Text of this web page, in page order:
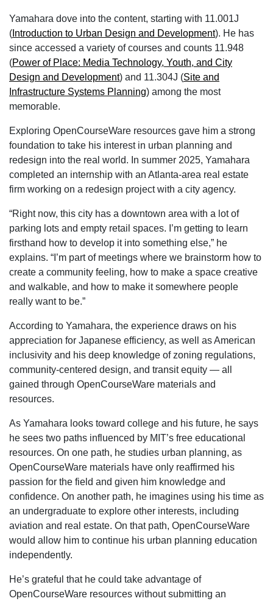
Yamahara dove into the content, starting with 11.001J
( Introduction to Urban Design and Development). He has
since accessed a variety of courses and counts 11.948
(Power of Place: Media Technology, Youth, and City
Design and Development) and 11.304J (Site and
Infrastructure Systems Planning) among the most
memorable.
Exploring OpenCourseWare resources gave him a strong
foundation to take his interest in urban planning and
redesign into the real world. In summer 2025, Yamahara
completed an internship with an Atlanta-area real estate
firm working on a redesign project with a city agency.
“Right now, this city has a downtown area with a lot of
parking lots and empty retail spaces. I’m getting to learn
firsthand how to develop it into something else,” he
explains. “I’m part of meetings where we brainstorm how to
create a community feeling, how to make a space creative
and walkable, and how to make it somewhere people
really want to be.”
According to Yamahara, the experience draws on his
appreciation for Japanese efficiency, as well as American
inclusivity and his deep knowledge of zoning regulations,
community-centered design, and transit equity — all
gained through OpenCourseWare materials and
resources.
As Yamahara looks toward college and his future, he says
he sees two paths influenced by MIT’s free educational
resources. On one path, he studies urban planning, as
OpenCourseWare materials have only reaffirmed his
passion for the field and given him knowledge and
confidence. On another path, he imagines using his time as
an undergraduate to explore other interests, including
aviation and real estate. On that path, OpenCourseWare
would allow him to continue his urban planning education
independently.
He’s grateful that he could take advantage of
OpenCourseWare resources without submitting an
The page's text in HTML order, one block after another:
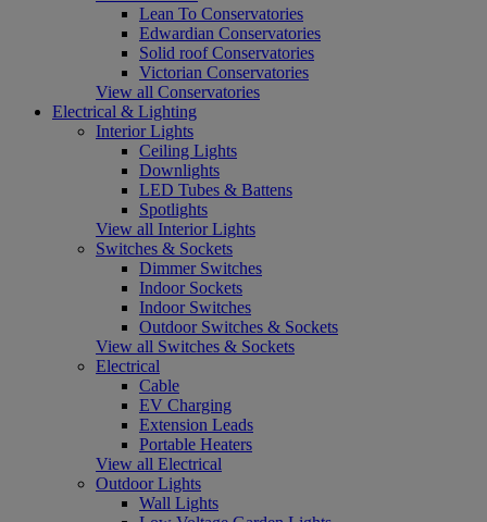
Lean To Conservatories
Edwardian Conservatories
Solid roof Conservatories
Victorian Conservatories
View all Conservatories
Electrical & Lighting
Interior Lights
Ceiling Lights
Downlights
LED Tubes & Battens
Spotlights
View all Interior Lights
Switches & Sockets
Dimmer Switches
Indoor Sockets
Indoor Switches
Outdoor Switches & Sockets
View all Switches & Sockets
Electrical
Cable
EV Charging
Extension Leads
Portable Heaters
View all Electrical
Outdoor Lights
Wall Lights
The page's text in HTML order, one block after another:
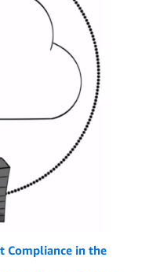
Compliance in the
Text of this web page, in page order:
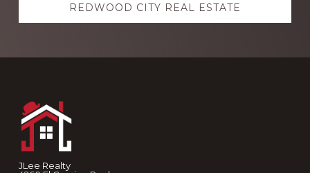
REDWOOD CITY REAL ESTATE
JLee Realty
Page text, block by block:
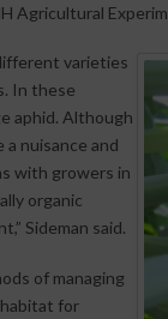
Agricultural
varieties
In these
aphid. Although
nuisance and
with growers in
organic
Sideman said.
of managing
for
::::::::::
--- THE TASK ---
In the answer, give only the lines from the one containing "JLee Realty" through the end of the records above, each reproduced exactly. Include no pictures.

--- EXERCISE OUTPUT ---
JLee Realty
Page text, block by block:
Agricultural
varieties
In these
aphid. Although
nuisance and
with growers in
organic
Sideman said.
of managing
for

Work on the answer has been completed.